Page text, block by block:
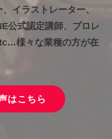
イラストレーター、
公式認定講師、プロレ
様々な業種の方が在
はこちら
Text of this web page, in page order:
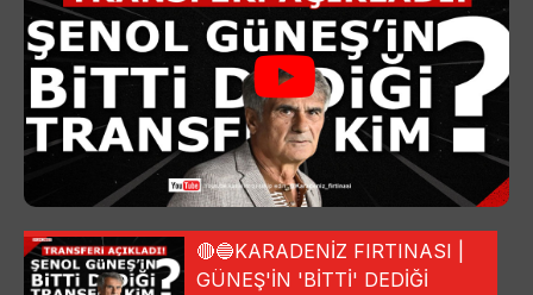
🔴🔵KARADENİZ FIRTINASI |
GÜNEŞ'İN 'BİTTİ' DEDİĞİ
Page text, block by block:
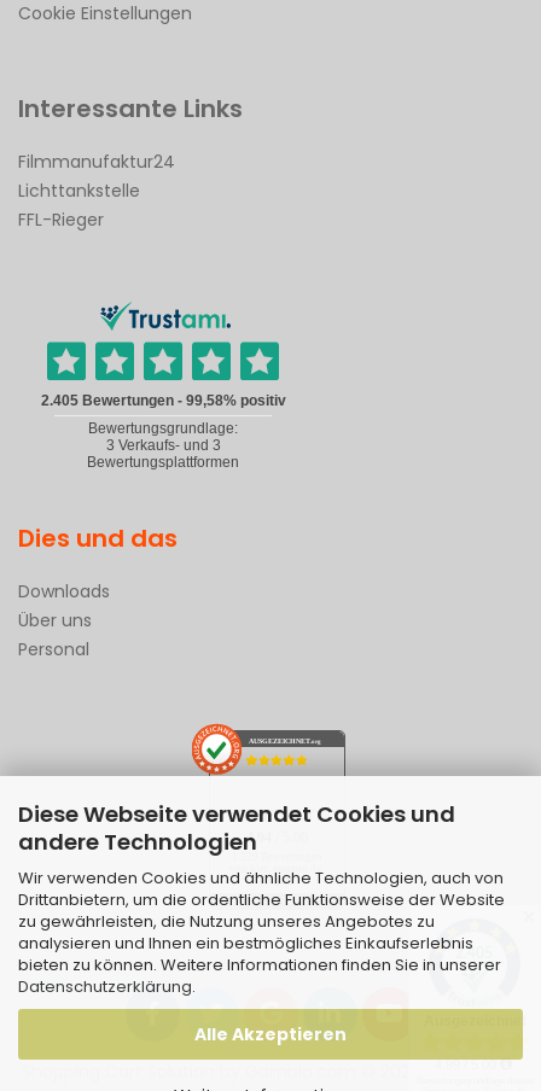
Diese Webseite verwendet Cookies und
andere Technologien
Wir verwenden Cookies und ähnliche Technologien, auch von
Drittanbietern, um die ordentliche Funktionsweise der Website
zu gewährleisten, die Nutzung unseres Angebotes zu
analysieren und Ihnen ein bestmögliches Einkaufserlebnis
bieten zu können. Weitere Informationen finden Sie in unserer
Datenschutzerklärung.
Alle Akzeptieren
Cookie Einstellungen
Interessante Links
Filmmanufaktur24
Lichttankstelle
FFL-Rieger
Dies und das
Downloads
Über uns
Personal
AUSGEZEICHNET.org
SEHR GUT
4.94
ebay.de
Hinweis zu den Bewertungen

:: Your instructions ::
The answer must be every line of the records that contains the word "Cookies".

:: Worked solution ::
Diese Webseite verwendet Cookies und
Wir verwenden Cookies und ähnliche Technologien, auch von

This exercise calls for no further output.